Markrich (fun fact: She was a Segway tour guide in her native Hawaii) went to Parsons, intending to work in the fashion industry, but the atmosphere was a little too Devil Wears Prada for her gentle soul, and when Warby Parker offered to promote her from her part-time job in the company showroom to a full-time one in customer experience, she ditched her career plans. “I know that technically it’s like a call-center job?” she says between phone calls. “But it doesn’t feel that way. You think of the ­stereotype: The people are old; they’re ­miserable; it’s kind of a dead-end job. Here, everyone is so young and so smart. And we aren’t treated as though we’re just the ­customer-service representatives. We’re viewed as part of the team,” Markrich says. “Coming from fashion, where people were so mean, the atmosphere here was just so much better,” she says, gesturing to the rows of cheerful colleagues. “People are happy.”

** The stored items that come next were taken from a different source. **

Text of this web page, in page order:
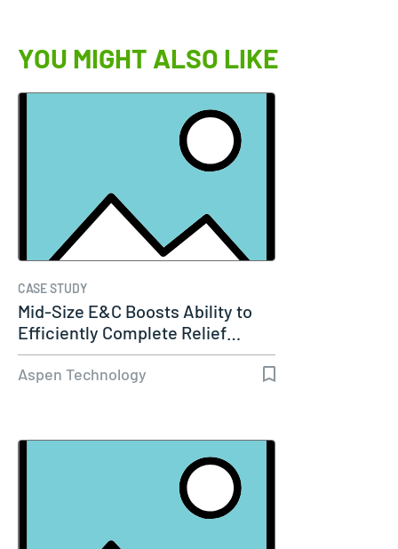
YOU MIGHT ALSO LIKE
CASE STUDY
Mid-Size E&C Boosts Ability to
Efficiently Complete Relief…
Aspen Technology
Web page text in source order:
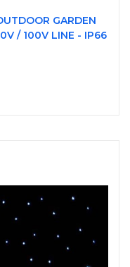
GARDEN
/ 100V LINE - IP66

Keeping employees happy isn’t just a nice thing to do; it’s good business. Which is part of what makes Warby Parker so attractive to investors like Amex, which got burned in the last dot-com boom. “It’s not, like, Elon Musk sending whatever the fuck he is doing to the moon, that’s next-level shit,” says Lerer. “It’s just good old-­fashioned amazing execution.” Earlier this year, the company conducted an internal survey asking employees why they were attracted to Warby Parker and why they’ve stayed. “And to both of those questions, compensation was dead last,” says Blumenthal. “It was culture and opportunity to learn and have an impact.” Every new employee gets a gift certificate to a Thai restaurant (the cuisine of choice during the company’s founding days); a copy of The Dharma Bums; a short history of the Puck Building; and a free pair of glasses, whether or not they need them. In the vein of start-ups, employees who stick around more than a year are offered equity.

In a few years, Markrich thinks she’ll maybe go back to school for an M.B.A., inspired by her work here. “I really believe in what we do and what the company stands for,” she says, hand hovering over the ringing phone. “I do think they are going to change the way business is done.”